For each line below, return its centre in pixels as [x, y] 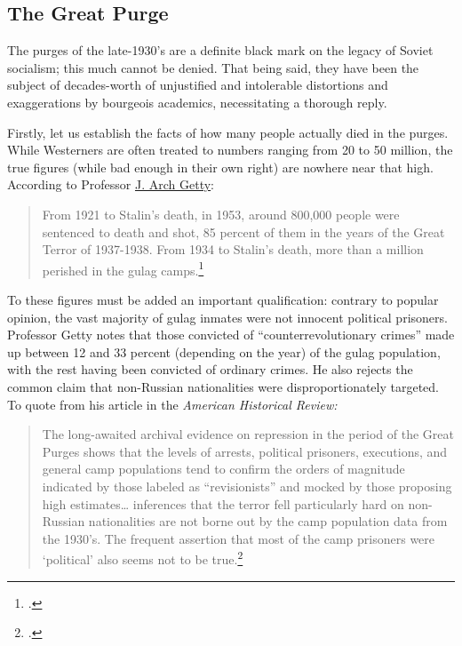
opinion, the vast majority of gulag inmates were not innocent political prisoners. [227, 317]
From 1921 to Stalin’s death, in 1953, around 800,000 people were [221, 214]
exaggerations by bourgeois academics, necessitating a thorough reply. [197, 102]
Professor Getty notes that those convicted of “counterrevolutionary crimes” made [231, 335]
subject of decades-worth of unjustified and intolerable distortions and [198, 85]
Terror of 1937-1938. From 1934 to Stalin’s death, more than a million [233, 249]
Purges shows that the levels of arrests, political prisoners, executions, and [245, 451]
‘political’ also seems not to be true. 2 [143, 558]
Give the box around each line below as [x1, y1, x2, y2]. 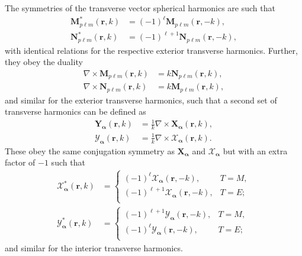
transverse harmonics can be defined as [5, 105, 146, 118]
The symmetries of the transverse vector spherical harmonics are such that [5, 2, 275, 14]
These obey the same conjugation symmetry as [5, 144, 175, 157]
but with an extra [223, 144, 288, 157]
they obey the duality [5, 56, 83, 68]
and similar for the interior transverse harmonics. [5, 241, 183, 254]
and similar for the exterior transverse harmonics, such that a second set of [5, 93, 277, 106]
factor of [5, 156, 36, 168]
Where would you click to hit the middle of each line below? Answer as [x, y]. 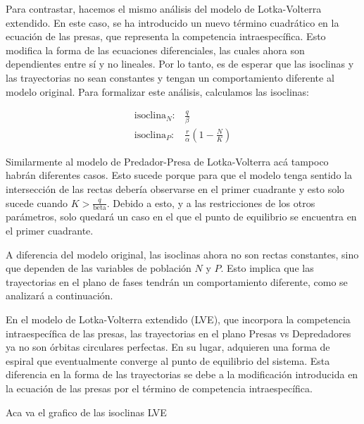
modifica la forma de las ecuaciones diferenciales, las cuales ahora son [155, 50]
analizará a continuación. [59, 295]
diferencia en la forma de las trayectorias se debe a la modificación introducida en [182, 374]
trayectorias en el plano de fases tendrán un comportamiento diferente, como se [177, 281]
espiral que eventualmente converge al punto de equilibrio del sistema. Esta [168, 360]
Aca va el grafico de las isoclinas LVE [86, 412]
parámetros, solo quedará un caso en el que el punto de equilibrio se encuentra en [181, 217]
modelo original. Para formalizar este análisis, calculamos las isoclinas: [157, 91]
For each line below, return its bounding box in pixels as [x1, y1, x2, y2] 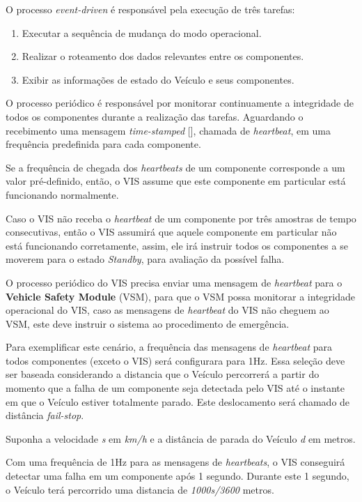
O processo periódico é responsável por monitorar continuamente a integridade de [6, 96, 354, 110]
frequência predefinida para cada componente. [6, 137, 201, 151]
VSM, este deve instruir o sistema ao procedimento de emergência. [6, 316, 290, 330]
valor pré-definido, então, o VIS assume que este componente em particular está [6, 174, 346, 188]
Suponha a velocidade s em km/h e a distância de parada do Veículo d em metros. [6, 431, 356, 446]
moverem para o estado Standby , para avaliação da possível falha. [6, 252, 285, 266]
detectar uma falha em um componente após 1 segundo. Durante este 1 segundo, [6, 469, 349, 483]
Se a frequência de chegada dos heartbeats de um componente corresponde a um [6, 160, 345, 174]
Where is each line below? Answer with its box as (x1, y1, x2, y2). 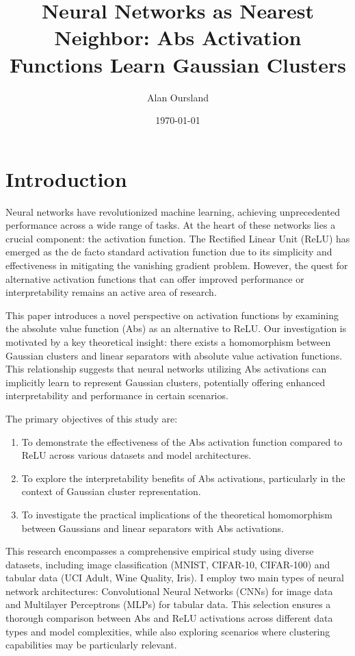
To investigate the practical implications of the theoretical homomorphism (21, 507, 332, 521)
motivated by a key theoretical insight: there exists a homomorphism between (5, 334, 331, 349)
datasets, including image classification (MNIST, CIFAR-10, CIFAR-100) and (5, 557, 330, 571)
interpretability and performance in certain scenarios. (5, 388, 228, 403)
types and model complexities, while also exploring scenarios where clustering (5, 624, 330, 638)
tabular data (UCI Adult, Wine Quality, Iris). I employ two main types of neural (5, 570, 344, 585)
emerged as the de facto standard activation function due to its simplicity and (5, 244, 332, 259)
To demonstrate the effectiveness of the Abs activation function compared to (21, 434, 343, 449)
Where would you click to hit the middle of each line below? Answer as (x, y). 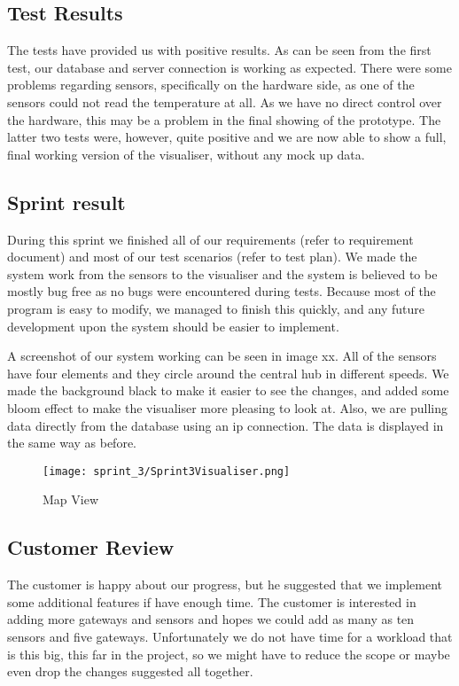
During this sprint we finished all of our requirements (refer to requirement (210, 239)
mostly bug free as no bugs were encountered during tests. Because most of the (222, 291)
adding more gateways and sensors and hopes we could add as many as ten (211, 619)
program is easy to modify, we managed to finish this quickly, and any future (216, 308)
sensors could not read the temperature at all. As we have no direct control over (225, 101)
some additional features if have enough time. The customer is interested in (212, 601)
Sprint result (66, 202)
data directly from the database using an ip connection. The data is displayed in (226, 425)
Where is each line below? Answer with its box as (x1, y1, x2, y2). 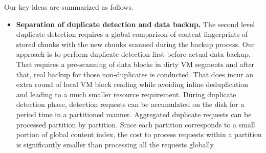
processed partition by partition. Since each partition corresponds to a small (16, 119, 255, 129)
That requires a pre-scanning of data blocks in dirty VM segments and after (16, 58, 255, 69)
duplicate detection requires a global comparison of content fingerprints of (16, 29, 248, 39)
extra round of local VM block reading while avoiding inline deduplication (16, 79, 249, 90)
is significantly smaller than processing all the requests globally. (16, 139, 215, 149)
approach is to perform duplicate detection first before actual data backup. (16, 49, 251, 59)
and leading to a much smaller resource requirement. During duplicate (16, 89, 236, 99)
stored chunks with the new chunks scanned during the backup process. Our (16, 38, 255, 49)
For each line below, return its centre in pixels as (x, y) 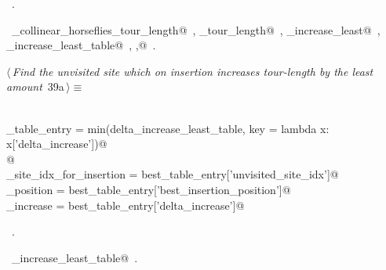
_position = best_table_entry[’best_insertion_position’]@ (149, 189)
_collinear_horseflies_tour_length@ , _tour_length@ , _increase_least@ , (196, 29)
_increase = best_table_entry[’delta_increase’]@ (126, 205)
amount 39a (35, 86)
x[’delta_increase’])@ (57, 144)
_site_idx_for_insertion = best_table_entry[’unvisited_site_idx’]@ (173, 174)
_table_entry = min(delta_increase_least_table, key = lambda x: (168, 128)
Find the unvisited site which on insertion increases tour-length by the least (193, 71)
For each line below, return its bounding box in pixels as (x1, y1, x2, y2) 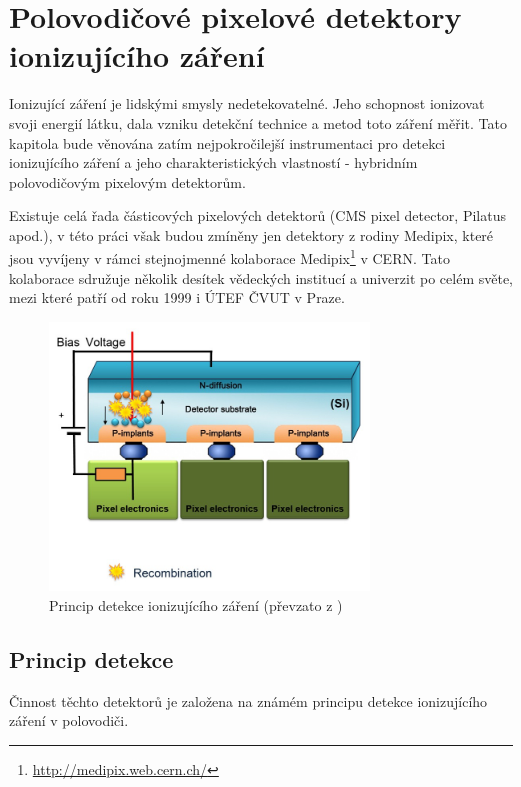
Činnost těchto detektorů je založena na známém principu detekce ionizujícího (9, 690, 488, 711)
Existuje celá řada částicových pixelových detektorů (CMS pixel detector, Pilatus (9, 205, 506, 226)
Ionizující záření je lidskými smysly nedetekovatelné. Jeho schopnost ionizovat (9, 93, 485, 114)
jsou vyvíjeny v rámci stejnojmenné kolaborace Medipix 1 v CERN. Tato (9, 245, 450, 269)
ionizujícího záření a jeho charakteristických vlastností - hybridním (9, 152, 418, 173)
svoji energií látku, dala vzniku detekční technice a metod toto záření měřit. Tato (9, 112, 507, 133)
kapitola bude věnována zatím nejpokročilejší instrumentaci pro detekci (9, 132, 446, 153)
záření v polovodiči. (9, 710, 129, 731)
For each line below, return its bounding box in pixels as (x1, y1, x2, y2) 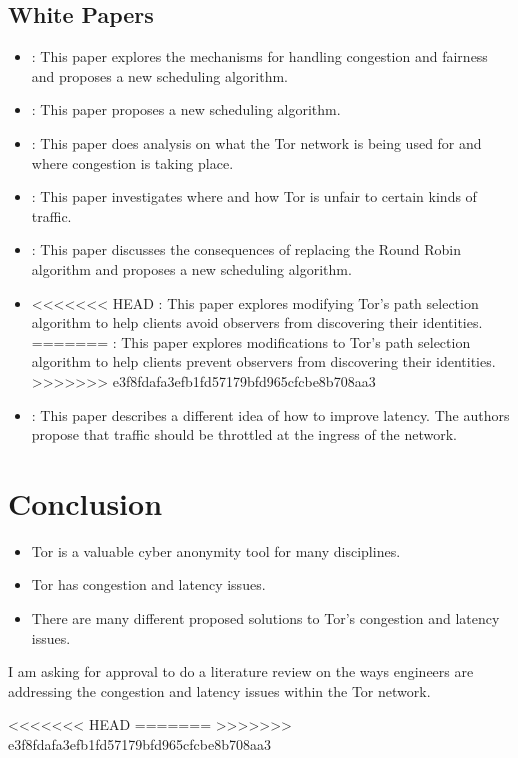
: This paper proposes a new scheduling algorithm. (31, 99, 341, 120)
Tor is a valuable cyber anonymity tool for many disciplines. (31, 540, 401, 561)
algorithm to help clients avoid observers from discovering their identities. (31, 312, 483, 333)
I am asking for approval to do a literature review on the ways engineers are (8, 661, 474, 682)
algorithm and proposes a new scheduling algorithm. (31, 258, 352, 279)
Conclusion (8, 482, 163, 523)
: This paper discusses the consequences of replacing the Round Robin (31, 239, 461, 260)
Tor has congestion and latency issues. (31, 574, 266, 595)
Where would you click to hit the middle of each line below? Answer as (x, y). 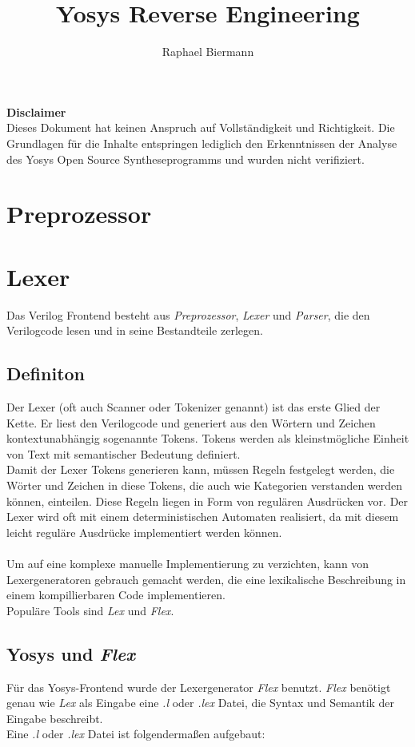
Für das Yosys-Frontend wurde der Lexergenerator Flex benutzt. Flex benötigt (199, 687)
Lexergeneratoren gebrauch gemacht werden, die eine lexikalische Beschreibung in (206, 579)
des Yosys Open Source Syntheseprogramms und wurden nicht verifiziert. (186, 159)
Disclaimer (36, 111)
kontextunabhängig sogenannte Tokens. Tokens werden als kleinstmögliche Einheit (208, 438)
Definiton (46, 373)
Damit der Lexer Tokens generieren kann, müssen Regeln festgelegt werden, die (201, 469)
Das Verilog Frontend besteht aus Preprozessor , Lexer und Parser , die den (188, 314)
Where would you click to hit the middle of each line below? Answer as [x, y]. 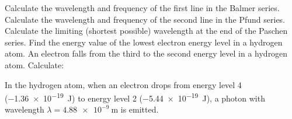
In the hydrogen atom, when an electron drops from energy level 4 [123, 84]
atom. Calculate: [34, 64]
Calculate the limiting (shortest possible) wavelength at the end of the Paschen [146, 31]
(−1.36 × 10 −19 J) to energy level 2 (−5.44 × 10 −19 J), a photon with [135, 97]
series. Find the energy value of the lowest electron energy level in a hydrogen [144, 42]
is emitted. [140, 109]
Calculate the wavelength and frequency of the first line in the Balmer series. [142, 8]
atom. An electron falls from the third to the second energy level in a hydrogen [146, 53]
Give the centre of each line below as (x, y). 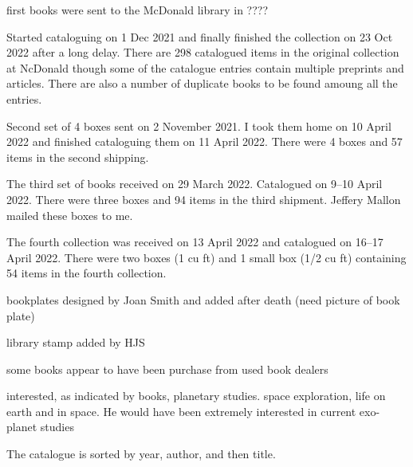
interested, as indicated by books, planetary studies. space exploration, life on (196, 396)
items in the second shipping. (78, 157)
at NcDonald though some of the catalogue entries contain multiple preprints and (205, 67)
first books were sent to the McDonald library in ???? (138, 10)
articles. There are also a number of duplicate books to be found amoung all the (202, 83)
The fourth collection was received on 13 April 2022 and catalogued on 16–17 (195, 242)
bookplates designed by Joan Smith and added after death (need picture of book (203, 299)
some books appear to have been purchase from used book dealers (167, 369)
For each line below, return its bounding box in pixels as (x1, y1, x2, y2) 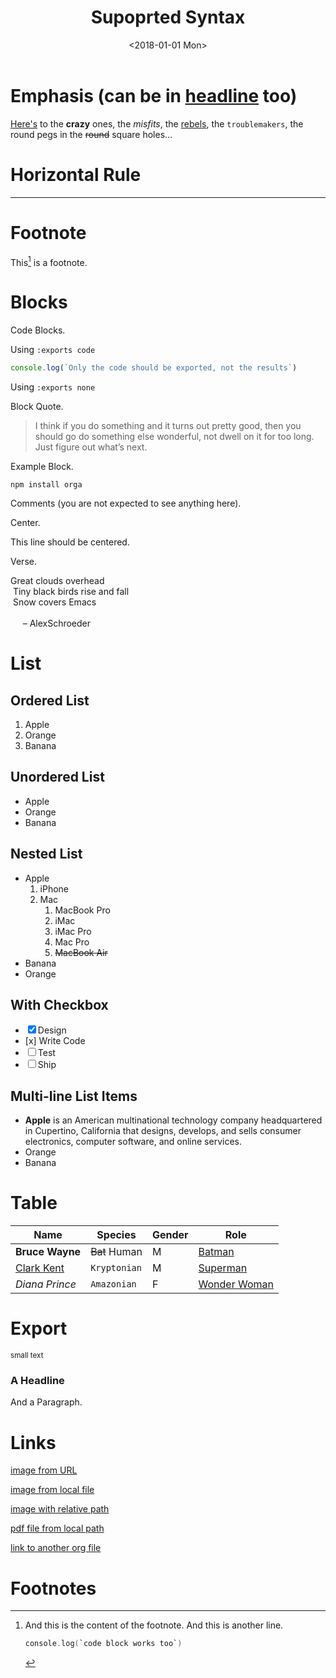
::::
Assigned task
For this task, copy every line of the material in which "prisoners" appears.

Solution below
opinion, the vast majority of gulag inmates were not innocent political prisoners. [227, 317]
Purges shows that the levels of arrests, political prisoners, executions, and [245, 451]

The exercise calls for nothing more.